Forum Moderators: open
Here's the error:
ON YOUR SITE, Widget Network
ERROR CODE 404 MISSING URL
OCCURRED ON Wed Nov 5 19:31:55 2003
WHEN THE URL /****-***-***-pic.html WAS REQUESTED
BY A USER AT 64.68.80.13
THE BROWSER WAS Googlebot/2.1 (+http://www.googlebot.com/bot.html)
I astericked out the bad words. I'm not sure where it's getting these pages trying to find them. Any ideas?
[edited by: ciml at 9:45 am (utc) on Nov. 6, 2003]
[edit reason] Widgetised. [/edit]
1. you used to have a page named xxx-xx.html
2. there is a link somewhere on the web to xxx-xxx.html
3. the xxx-xxx.html link was put up at some time and it was a typo and googlebot found it
most of the time when I discover these 404s it is either because I changed the page name and forgot to put up a 301 redirect -or- inkktomi still still has an old page listed and googlebot is finding their link to it
ink can take years (really) to get rid of an old page :(
I've been getting like 30 bad 404 hits from Google a day or so all relating to the same topic. They all have porn webpage names (which is why I astericked out the webpage name in my first post). I have no clue why and they all seem to be random requests.

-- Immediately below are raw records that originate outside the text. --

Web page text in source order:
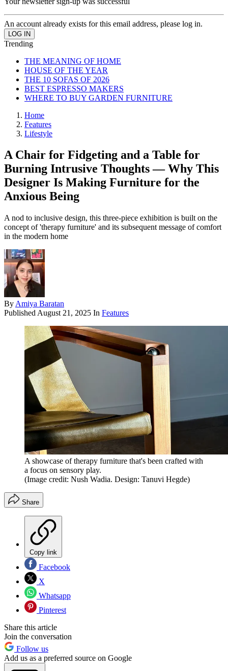
An account already exists for this email address, please log in.
Trending
THE MEANING OF HOME
HOUSE OF THE YEAR
THE 10 SOFAS OF 2026
BEST ESPRESSO MAKERS
WHERE TO BUY GARDEN FURNITURE
Home
Features
Lifestyle
A Chair for Fidgeting and a Table for
Burning Intrusive Thoughts — Why This
Designer Is Making Furniture for the
Anxious Being
A nod to inclusive design, this three-piece exhibition is built on the
concept of 'therapy furniture' and its subsequent message of comfort
in the modern home
By Amiya Baratan
Published August 21, 2025 In Features
A showcase of therapy furniture that's been crafted with
a focus on sensory play.
(Image credit: Nush Wadia. Design: Tanuvi Hegde)
Share
Copy link
Facebook
X
Whatsapp
Pinterest
Share this article
Join the conversation
Follow us
Add us as a preferred source on Google

And no, it didn't use to be a porn site. ;)
When you found a page, did you search the source code to see if your domain was listed?

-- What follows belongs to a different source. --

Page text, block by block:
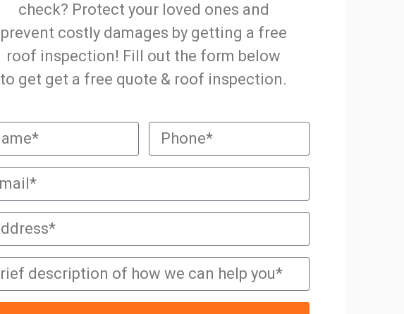
check? Protect your loved ones and
prevent costly damages by getting a free
roof inspection! Fill out the form below
to get get a free quote & roof inspection.

All you can do is keep searching for something because the IP is googlebot's and google isn't going to tell you where they found the link to your site.
BTW, the entry you posted originally doesn't actually look like a raw log file. Is this info from some third party software or something your host provides instead of the raw logs?
Finally, if the only 404s you are finding for these pages are from googlebot you can be pretty sure they are fairly obscure links, else there would be more 404s from others trying to access them - in which case you might find a referer.
The entry I first posted is a cgi program that intercepts 404/any error and logs it in it's own file. It can then email me with the error, etc.
Yes, so far they only seem to be from Google Bot.